Wide-Bandgap Semiconductor Transit Time Sources for Terahertz IMPATTs
摘要
This article presents a comprehensive analysis of the performance prospects of double-drift region (DDR) impact avalanche transit time (IMPATT) oscillators fabricated using wide-bandgap (WBG) semiconductor materials, particularly cubic silicon carbide (3C-SiC) and type-IIb diamond, for use in the millimeter-wave (mm-wave) and terahertz (THz) frequency bands. The study contrasts these advanced material-based devices with traditional silicon (Si) DDR IMPATT oscillators to highlight the advantages offered by WBG materials in high-frequency solid-state (radiofrequency) RF generation. A non-sinusoidal voltage excitation (NSVE) large-signal simulation method is employed to evaluate both static characteristics and large-signal performance parameters of these devices.

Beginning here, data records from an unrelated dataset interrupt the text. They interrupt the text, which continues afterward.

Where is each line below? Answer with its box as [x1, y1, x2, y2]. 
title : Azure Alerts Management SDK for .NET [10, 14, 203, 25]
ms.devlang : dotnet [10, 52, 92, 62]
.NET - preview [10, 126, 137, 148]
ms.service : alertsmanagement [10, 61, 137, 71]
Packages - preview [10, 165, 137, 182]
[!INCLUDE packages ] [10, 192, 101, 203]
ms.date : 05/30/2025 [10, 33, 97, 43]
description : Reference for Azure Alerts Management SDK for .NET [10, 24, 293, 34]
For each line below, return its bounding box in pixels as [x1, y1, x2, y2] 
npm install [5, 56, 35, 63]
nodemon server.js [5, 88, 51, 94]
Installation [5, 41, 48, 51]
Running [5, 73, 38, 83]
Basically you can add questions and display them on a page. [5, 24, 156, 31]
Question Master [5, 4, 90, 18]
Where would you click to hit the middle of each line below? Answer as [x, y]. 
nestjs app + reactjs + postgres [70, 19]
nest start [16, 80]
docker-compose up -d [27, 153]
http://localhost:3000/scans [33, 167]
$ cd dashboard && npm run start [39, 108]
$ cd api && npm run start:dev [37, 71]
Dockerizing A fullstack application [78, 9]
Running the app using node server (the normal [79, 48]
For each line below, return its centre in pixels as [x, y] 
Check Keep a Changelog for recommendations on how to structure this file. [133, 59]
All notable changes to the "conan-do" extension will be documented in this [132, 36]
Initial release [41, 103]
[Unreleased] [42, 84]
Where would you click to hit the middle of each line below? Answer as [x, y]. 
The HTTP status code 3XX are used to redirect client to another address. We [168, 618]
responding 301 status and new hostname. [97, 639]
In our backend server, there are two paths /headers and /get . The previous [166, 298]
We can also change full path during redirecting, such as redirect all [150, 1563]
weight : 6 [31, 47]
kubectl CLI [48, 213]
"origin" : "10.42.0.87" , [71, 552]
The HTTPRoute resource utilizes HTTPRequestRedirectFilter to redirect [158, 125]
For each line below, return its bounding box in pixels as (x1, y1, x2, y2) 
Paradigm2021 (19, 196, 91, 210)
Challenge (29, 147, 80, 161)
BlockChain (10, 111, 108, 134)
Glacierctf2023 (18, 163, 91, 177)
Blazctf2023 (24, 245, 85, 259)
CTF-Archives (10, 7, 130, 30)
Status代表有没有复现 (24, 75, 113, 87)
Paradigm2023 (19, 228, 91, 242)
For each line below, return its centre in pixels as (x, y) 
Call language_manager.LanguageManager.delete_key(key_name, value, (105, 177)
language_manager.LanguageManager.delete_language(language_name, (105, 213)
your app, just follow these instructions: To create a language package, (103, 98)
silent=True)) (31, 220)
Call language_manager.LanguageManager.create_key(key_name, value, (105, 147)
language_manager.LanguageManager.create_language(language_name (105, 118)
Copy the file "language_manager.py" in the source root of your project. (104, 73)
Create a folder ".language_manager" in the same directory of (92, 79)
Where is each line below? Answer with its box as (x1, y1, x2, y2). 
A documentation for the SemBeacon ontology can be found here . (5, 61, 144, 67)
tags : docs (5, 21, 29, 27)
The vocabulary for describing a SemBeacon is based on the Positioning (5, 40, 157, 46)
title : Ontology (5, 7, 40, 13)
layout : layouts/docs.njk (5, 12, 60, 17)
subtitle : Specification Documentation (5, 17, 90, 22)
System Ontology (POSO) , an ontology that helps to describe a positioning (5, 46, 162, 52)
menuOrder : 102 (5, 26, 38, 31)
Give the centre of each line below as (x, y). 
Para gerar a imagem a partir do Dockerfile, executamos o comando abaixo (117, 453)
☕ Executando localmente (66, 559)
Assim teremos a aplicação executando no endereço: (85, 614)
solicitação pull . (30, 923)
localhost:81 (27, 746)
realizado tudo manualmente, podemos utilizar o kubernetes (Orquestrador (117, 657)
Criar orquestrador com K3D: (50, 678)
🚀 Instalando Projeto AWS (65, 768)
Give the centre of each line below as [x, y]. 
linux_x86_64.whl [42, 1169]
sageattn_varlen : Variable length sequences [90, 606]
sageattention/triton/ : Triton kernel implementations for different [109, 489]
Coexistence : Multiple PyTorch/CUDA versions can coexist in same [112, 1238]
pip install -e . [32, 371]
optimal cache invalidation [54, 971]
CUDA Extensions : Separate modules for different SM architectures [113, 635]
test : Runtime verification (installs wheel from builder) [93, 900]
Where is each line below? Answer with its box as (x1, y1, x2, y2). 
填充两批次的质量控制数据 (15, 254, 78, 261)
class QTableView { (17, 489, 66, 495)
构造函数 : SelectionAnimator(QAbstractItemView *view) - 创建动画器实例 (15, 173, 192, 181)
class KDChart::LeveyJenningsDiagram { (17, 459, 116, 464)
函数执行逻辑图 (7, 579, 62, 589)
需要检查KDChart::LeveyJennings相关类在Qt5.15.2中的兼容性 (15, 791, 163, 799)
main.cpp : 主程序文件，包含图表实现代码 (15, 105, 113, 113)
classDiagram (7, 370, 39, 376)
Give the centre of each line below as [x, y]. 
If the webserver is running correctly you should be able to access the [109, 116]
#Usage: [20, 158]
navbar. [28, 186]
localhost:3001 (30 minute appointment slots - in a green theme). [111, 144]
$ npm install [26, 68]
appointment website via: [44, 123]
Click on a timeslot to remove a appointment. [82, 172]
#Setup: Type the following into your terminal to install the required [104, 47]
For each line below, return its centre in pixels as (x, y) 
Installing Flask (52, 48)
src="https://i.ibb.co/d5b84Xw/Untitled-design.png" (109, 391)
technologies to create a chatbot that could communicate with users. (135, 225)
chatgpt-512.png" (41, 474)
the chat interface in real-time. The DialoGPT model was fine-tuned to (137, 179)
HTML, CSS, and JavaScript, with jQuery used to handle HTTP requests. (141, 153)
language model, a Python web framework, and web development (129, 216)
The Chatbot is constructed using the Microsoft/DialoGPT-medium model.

This simulation approach enables precise modeling of nonlinear phenomena, such as avalanche multiplication and transit-time effects, which are critical in determining the output RF power and efficiency of IMPATT diodes under realistic biasing and signal conditions. Simulation results indicate that DDR 3C-SiC IMPATT oscillators consistently deliver superior RF output power across the 140 GHz to 1.0 THz frequency range compared to their diamond-based counterparts. This is attributed to the relatively higher carrier mobility of 3C-SiC, which reduces series resistance and enhances carrier transport. However, diamond-based IMPATT devices demonstrate better performance at lower mm-wave frequencies, particularly around 94 GHz, making diamond a suitable choice for applications targeting this frequency band. Overall, the study concludes that both 3C-SiC and type-IIb diamond offer significant improvements over conventional Si IMPATTs, particularly in terms of power output and operational frequency range. These findings establish WBG-based DDR IMPATT oscillators as strong candidates for next-generation high-frequency solid-state sources, with potential applications in advanced radar, imaging, communication systems, and spectroscopy at mm-wave and THz frequencies.